Irene Keruk Qikiqtagruk was seated in a rocking chair, wrapped in a shawl and threadbare quilts. She smiled at the guests, bright eyes shining behind thick glasses seeming to belong to a woman much younger than 101.

“I’ll put some tea on,” her granddaughter said. “Give you a moment alone. But like I told you, she doesn’t speak much anymore. And never of the…unpleasantness.”

Adrienne sat down on the couch nearby and gestured for the others to find seats. “That’s a lovely quilt you’ve got there,” she said, gesturing to Irene’s wrappings. “Did you make that?”

“It is kind of you to pretend to care about my old sewing.” Irene’s voice was soft but surprisingly deep, issuing from some great well in her weak frame. “You hope to get me talking and turn things to the unpleasantness. It is the way of all the more considerate people who come to visit.”

The reporter’s face fell. “I’m sorry,” she said. “I suppose there’s not much I can say to change your mind, is there?”
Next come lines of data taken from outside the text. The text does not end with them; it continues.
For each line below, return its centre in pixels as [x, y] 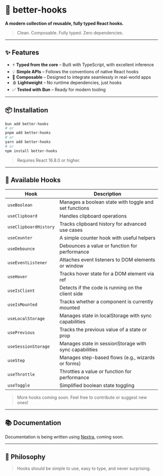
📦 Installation [27, 110]
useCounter [20, 238]
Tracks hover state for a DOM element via [107, 273]
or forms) [70, 363]
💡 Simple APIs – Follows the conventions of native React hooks [75, 71]
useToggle [19, 385]
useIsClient [21, 290]
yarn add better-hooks [28, 142]
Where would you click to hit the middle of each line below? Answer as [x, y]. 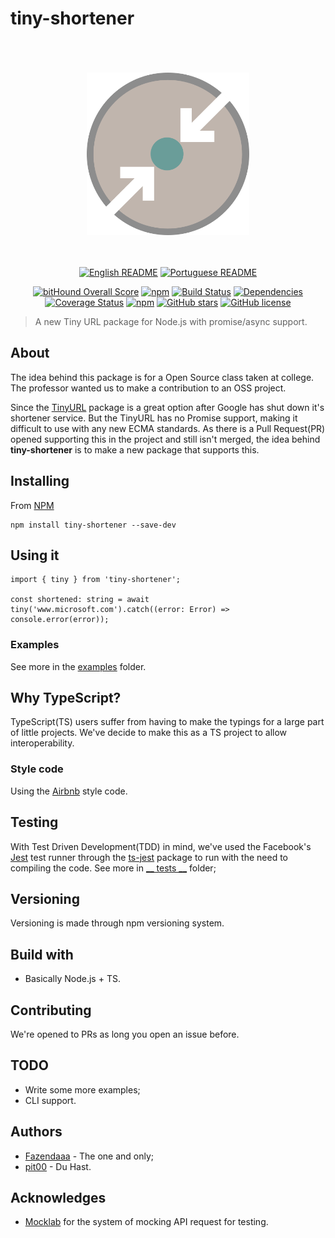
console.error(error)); [60, 620]
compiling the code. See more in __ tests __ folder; [113, 868]
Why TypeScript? [66, 698]
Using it [35, 555]
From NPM [32, 505]
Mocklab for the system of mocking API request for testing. [146, 1222]
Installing [40, 481]
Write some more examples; [82, 1089]
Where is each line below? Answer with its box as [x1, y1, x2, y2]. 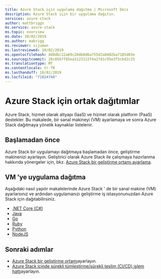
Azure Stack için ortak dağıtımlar [5, 95, 140, 107]
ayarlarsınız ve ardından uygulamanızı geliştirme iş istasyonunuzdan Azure [5, 191, 154, 197]
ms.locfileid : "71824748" [5, 75, 57, 79]
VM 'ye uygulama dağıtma [5, 173, 86, 181]
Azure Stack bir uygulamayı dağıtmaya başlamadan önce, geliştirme [5, 149, 140, 155]
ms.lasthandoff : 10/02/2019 [5, 70, 62, 75]
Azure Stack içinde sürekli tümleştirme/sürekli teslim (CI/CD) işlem [12, 263, 145, 269]
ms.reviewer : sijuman [5, 43, 49, 48]
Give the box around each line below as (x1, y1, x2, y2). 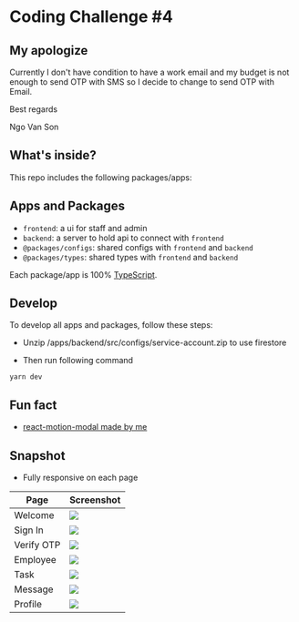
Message (14, 583, 54, 596)
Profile (14, 598, 43, 611)
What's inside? (9, 148, 98, 163)
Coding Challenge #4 (9, 6, 173, 27)
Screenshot (69, 494, 121, 506)
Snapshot (9, 448, 66, 464)
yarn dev (9, 372, 43, 382)
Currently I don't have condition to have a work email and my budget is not (9, 66, 290, 77)
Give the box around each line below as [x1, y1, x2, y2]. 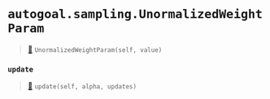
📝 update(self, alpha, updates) [27, 81, 137, 91]
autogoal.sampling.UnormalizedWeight [7, 6, 263, 22]
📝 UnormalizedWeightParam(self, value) [27, 44, 163, 54]
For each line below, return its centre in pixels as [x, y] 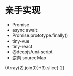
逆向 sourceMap [29, 58]
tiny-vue [21, 41]
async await [25, 30]
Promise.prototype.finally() [40, 35]
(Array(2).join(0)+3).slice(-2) [35, 68]
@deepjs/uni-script [32, 52]
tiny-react [22, 46]
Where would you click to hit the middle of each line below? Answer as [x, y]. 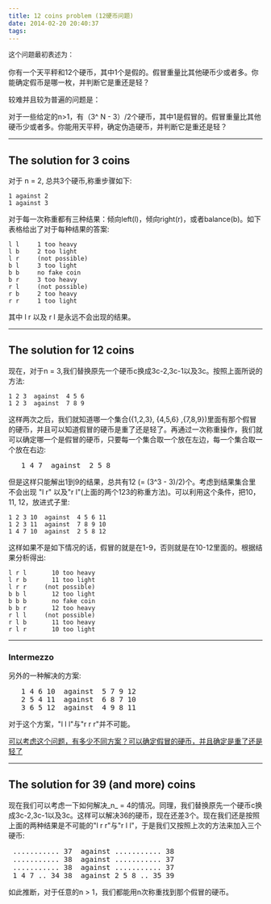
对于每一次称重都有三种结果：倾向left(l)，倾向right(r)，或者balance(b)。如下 [135, 219]
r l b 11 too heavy [52, 622]
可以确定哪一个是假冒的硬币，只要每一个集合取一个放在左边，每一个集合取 [132, 439]
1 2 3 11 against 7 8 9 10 [57, 524]
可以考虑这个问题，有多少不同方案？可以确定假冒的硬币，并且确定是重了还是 [135, 741]
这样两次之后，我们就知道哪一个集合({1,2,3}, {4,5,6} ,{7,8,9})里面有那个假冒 [133, 419]
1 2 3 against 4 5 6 [46, 396]
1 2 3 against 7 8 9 [46, 403]
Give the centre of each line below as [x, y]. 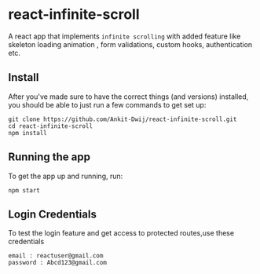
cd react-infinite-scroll [50, 126]
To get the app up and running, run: [66, 176]
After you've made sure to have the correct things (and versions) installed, [128, 97]
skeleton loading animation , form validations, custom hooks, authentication [130, 44]
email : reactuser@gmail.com [56, 256]
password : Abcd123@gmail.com [58, 263]
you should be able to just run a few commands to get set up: [107, 104]
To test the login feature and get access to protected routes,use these [121, 233]
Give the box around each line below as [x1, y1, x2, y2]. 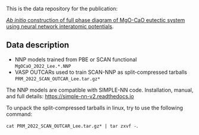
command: [6, 110, 33, 118]
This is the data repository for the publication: [6, 5, 118, 12]
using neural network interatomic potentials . [6, 23, 114, 30]
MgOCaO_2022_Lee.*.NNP [14, 63, 71, 69]
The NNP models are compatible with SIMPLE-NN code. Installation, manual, [6, 86, 194, 93]
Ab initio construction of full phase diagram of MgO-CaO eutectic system [6, 17, 185, 23]
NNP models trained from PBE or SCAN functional [14, 56, 137, 63]
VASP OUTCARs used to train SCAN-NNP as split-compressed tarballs [14, 68, 187, 76]
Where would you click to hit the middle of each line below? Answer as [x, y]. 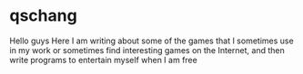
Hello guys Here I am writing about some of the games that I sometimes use [151, 41]
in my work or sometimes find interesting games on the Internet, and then [147, 50]
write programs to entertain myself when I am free [103, 60]
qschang [43, 16]
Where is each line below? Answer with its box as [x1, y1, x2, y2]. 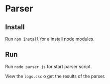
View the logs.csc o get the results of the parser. [5, 73, 106, 79]
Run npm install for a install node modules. [5, 36, 95, 42]
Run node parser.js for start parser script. [5, 63, 92, 70]
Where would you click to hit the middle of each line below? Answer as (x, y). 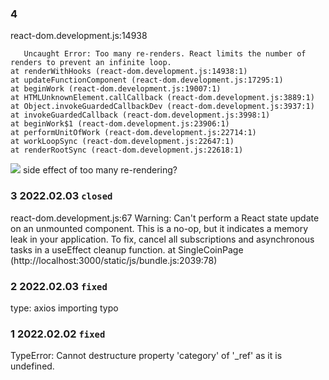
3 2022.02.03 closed (61, 196)
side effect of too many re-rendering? (100, 170)
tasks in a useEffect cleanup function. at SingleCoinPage (127, 249)
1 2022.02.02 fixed (58, 334)
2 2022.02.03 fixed (59, 286)
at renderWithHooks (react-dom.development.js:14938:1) (129, 72)
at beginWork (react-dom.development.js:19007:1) (116, 89)
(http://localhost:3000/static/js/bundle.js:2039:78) (114, 260)
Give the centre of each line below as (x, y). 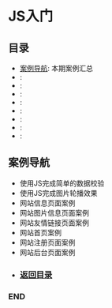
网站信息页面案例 (47, 203)
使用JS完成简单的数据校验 (62, 183)
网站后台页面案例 (47, 252)
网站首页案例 (40, 232)
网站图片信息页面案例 (54, 212)
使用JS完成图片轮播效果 (58, 193)
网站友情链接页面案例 (54, 223)
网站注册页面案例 (47, 242)
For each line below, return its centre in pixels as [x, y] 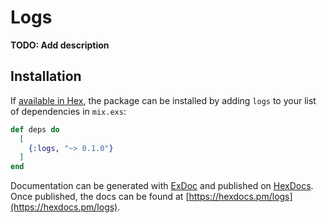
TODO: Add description [60, 45]
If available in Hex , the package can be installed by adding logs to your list [163, 100]
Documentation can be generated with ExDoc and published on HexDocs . [162, 186]
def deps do [35, 129]
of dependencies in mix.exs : [68, 111]
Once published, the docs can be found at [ [100, 197]
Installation [46, 76]
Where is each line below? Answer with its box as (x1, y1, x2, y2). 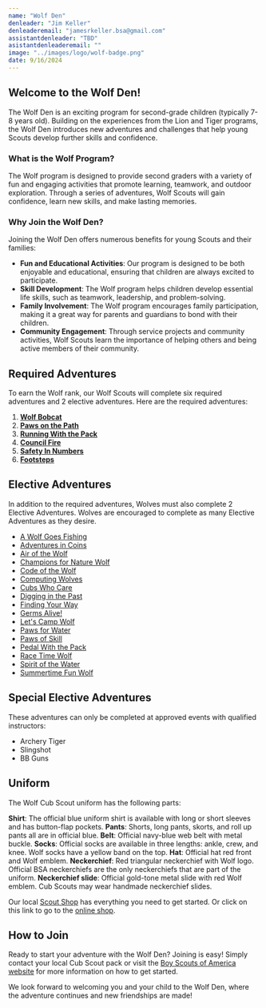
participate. (19, 275, 58, 285)
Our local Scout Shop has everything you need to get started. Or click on (8, 897, 248, 906)
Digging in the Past (19, 591, 82, 600)
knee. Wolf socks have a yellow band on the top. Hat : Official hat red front (8, 847, 252, 857)
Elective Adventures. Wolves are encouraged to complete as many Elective (8, 508, 255, 517)
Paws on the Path (19, 421, 79, 431)
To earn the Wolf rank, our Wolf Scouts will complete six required (8, 388, 222, 398)
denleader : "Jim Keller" (8, 19, 91, 27)
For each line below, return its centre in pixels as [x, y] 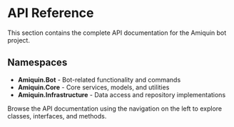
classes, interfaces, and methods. [57, 116]
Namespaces [37, 63]
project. [19, 40]
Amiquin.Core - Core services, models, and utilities [93, 87]
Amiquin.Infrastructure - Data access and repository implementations [122, 94]
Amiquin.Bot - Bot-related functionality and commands [99, 79]
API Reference [51, 13]
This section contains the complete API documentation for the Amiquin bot [117, 33]
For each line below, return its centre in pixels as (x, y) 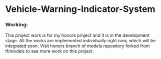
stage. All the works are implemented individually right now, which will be (80, 41)
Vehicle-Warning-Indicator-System (80, 9)
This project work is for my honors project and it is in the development (77, 35)
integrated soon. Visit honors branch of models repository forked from (77, 46)
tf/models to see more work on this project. (49, 51)
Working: (17, 25)
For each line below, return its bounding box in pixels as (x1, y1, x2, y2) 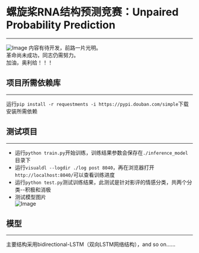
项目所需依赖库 (6, 78, 61, 88)
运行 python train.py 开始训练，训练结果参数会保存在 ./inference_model (14, 149, 188, 156)
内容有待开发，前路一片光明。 (28, 44, 102, 51)
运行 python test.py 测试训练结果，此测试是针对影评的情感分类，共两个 (14, 179, 188, 186)
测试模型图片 (14, 193, 46, 200)
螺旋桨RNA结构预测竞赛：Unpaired (6, 5, 179, 19)
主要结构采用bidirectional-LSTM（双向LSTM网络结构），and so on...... (6, 241, 176, 248)
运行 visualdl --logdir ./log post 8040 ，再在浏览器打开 (14, 164, 155, 171)
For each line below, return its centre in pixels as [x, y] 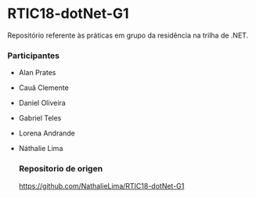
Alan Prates [37, 73]
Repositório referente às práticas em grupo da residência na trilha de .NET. [128, 35]
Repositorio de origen [61, 169]
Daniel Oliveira [42, 103]
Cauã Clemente [44, 88]
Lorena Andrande [47, 133]
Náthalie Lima [41, 149]
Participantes [34, 56]
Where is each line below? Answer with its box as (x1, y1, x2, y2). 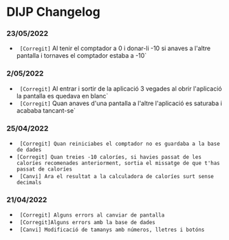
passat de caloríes (16, 166, 73, 173)
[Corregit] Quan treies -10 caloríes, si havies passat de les (16, 154, 202, 161)
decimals (16, 179, 42, 186)
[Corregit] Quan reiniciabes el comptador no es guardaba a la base (19, 140, 221, 148)
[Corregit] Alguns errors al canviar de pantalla (19, 212, 165, 219)
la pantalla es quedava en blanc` (16, 91, 109, 100)
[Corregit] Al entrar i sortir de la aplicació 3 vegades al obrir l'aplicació (19, 84, 223, 93)
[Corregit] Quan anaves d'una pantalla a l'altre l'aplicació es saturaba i (19, 99, 223, 107)
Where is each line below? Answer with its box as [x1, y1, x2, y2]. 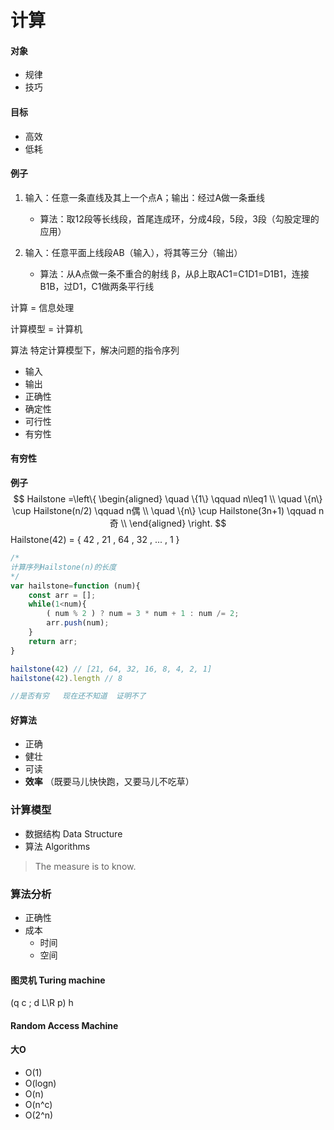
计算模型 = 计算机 [10, 322, 83, 335]
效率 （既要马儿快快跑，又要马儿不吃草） [24, 776, 195, 788]
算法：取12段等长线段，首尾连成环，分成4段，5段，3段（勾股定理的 [39, 212, 320, 225]
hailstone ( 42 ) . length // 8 [10, 673, 123, 683]
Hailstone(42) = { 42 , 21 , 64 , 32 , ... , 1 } [10, 534, 180, 545]
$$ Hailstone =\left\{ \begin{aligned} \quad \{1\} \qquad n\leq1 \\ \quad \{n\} [13, 493, 323, 505]
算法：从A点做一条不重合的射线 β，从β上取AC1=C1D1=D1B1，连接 [39, 267, 310, 280]
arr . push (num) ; [46, 618, 110, 628]
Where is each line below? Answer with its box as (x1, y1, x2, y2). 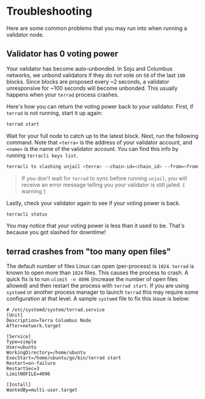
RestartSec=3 (6, 365, 40, 372)
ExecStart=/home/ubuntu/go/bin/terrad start (6, 355, 121, 361)
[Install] (6, 382, 32, 388)
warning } (21, 188, 46, 195)
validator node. (6, 31, 45, 38)
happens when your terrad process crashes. (6, 90, 119, 98)
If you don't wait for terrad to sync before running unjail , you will (21, 174, 187, 181)
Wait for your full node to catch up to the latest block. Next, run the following (6, 132, 199, 139)
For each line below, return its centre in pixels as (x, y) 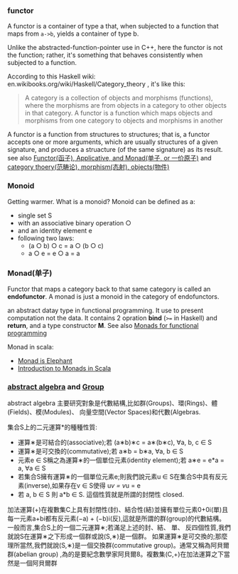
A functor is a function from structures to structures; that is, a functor (109, 135)
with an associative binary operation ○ (74, 222)
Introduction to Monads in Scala (64, 368)
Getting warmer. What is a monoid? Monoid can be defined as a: (101, 201)
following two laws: (46, 238)
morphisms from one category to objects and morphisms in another (124, 121)
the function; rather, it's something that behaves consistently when (105, 55)
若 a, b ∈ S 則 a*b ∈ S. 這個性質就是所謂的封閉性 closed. (101, 495)
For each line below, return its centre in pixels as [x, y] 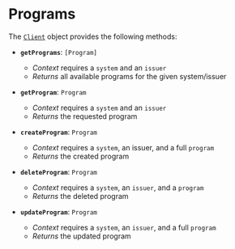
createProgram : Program [58, 132]
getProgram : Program [53, 92]
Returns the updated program [81, 236]
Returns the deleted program [80, 196]
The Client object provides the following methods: [93, 36]
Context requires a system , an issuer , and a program [118, 188]
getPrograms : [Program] [58, 52]
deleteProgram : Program [58, 171]
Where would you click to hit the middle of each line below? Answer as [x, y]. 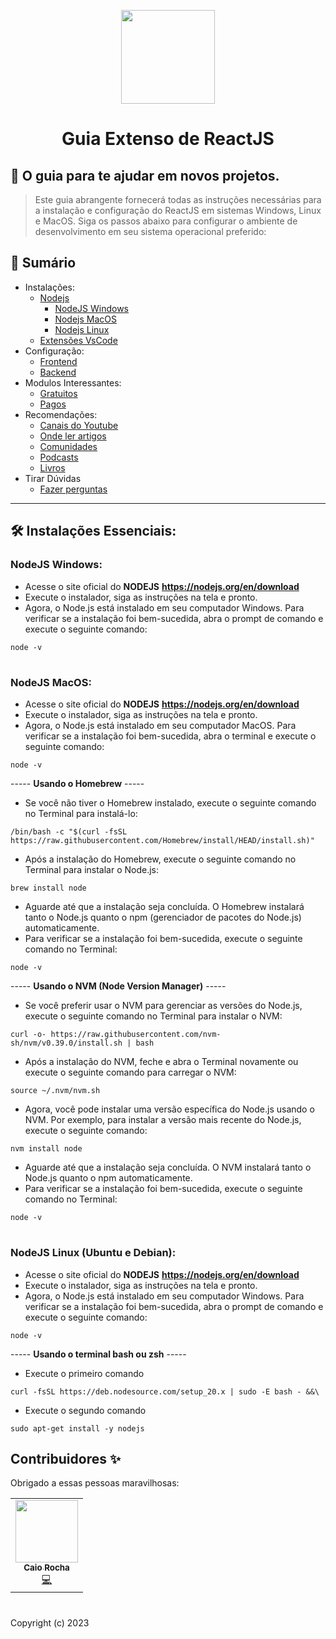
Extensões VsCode [78, 340]
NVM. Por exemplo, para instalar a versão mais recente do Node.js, [163, 1120]
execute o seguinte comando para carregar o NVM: [130, 1072]
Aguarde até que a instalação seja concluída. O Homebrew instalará [164, 907]
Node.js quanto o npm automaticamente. [108, 1178]
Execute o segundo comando [85, 1410]
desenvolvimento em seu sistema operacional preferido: [150, 231]
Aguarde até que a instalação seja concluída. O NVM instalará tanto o [168, 1167]
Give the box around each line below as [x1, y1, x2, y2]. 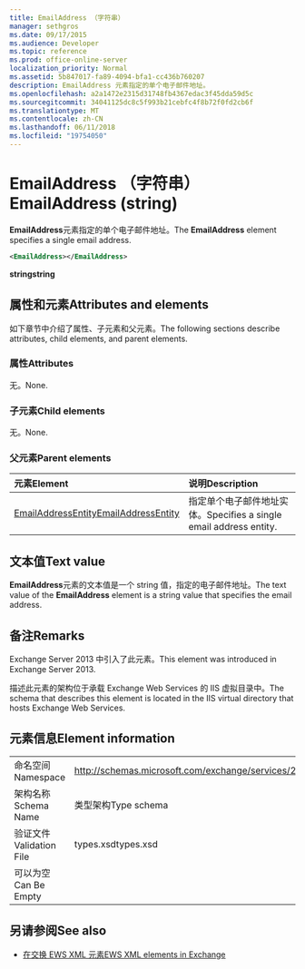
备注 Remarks [9, 628, 85, 643]
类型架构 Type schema [74, 798, 169, 811]
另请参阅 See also [9, 923, 107, 939]
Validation [14, 838, 56, 851]
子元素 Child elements [9, 405, 106, 417]
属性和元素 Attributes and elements [9, 297, 209, 313]
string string [9, 269, 56, 279]
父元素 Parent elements [9, 452, 112, 465]
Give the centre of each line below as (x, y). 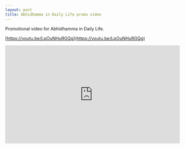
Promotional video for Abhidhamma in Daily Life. (55, 28)
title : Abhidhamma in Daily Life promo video (53, 14)
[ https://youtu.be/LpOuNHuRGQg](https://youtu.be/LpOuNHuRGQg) (75, 38)
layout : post (19, 10)
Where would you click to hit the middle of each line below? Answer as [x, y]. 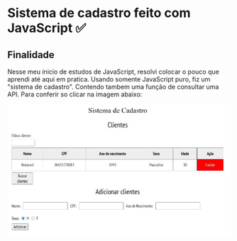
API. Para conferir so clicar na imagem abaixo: [75, 94]
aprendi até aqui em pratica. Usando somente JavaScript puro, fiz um [109, 79]
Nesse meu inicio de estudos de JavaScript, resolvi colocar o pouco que [114, 72]
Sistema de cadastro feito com [99, 13]
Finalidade [31, 55]
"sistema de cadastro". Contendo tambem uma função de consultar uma [113, 87]
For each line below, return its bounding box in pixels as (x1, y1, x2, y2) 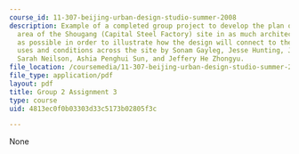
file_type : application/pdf (9, 71, 114, 80)
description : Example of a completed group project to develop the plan (9, 21, 285, 30)
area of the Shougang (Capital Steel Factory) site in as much (17, 29, 256, 38)
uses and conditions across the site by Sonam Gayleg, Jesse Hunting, (17, 46, 285, 55)
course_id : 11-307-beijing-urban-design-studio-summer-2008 (9, 12, 238, 22)
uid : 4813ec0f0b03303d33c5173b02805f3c (9, 104, 158, 113)
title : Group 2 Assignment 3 (9, 87, 117, 96)
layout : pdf (9, 79, 53, 88)
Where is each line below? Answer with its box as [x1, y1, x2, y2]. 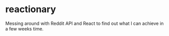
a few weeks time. [5, 25, 44, 31]
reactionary [5, 4, 56, 15]
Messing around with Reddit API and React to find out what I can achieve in [5, 20, 164, 26]
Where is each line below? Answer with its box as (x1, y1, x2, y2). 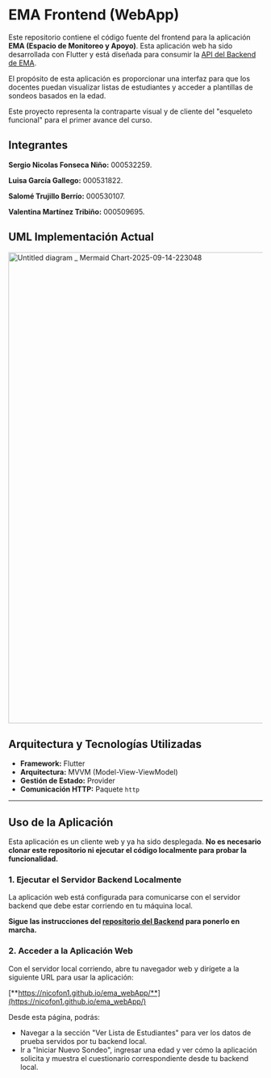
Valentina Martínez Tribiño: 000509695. (8, 207, 145, 216)
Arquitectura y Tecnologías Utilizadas (8, 737, 202, 751)
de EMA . (8, 58, 37, 68)
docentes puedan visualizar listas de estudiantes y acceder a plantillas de (8, 82, 253, 92)
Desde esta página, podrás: (8, 1012, 101, 1022)
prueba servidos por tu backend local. (19, 1036, 148, 1046)
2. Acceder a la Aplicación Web (8, 946, 133, 957)
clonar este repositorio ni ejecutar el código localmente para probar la (8, 846, 248, 855)
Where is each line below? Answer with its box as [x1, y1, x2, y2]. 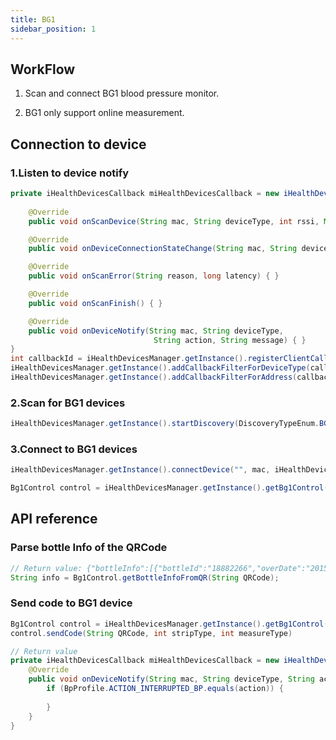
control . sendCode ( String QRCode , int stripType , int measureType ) [10, 628, 293, 638]
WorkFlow [10, 61, 76, 78]
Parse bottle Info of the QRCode [10, 541, 168, 555]
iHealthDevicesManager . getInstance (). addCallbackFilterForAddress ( [10, 372, 298, 382]
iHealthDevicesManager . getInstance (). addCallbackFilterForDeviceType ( [10, 363, 311, 373]
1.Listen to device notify [10, 166, 129, 180]
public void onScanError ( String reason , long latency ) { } [28, 271, 280, 281]
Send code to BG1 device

Irene’s expression turned thoughtful. “When I walked however many miles it was over the ice, after everyone had died, I promised myself that I would never speak of what had happened as long as I lived.” She laughed. “I did not expect it to be so long. It’s been almost ten years since the last person came to ask, and somehow I do not think I will last another ten. Tell me what you know, and I will think about filling in some of the blank spots.”

“You, your parents, and your uncle were recruited by a Canadian man to participate in the Imperial Arctic Expedition of 1914,” Adrienne said carefully. “Your ship was trapped in ice, drifted into Russian waters, and crushed. There was…unpleasantness…among the expedition members, and you and your parents followed a group to Kellett Island while the others made for Tikegen Island. You walked nearly fifty miles to Tikegen, alone, nearly a year later to find the others just before they were rescued by an American icebreaker, and you refused to discuss what had happened.”

Irene laughed. “You are too kind in leaving out the juiciest part,” she said over the whistle of a teakettle in the kitchen. “When they searched Kellett Island, they found what was left of the people who I had departed with. All dead, even though they had shelter and supplies enough to last a whole year.”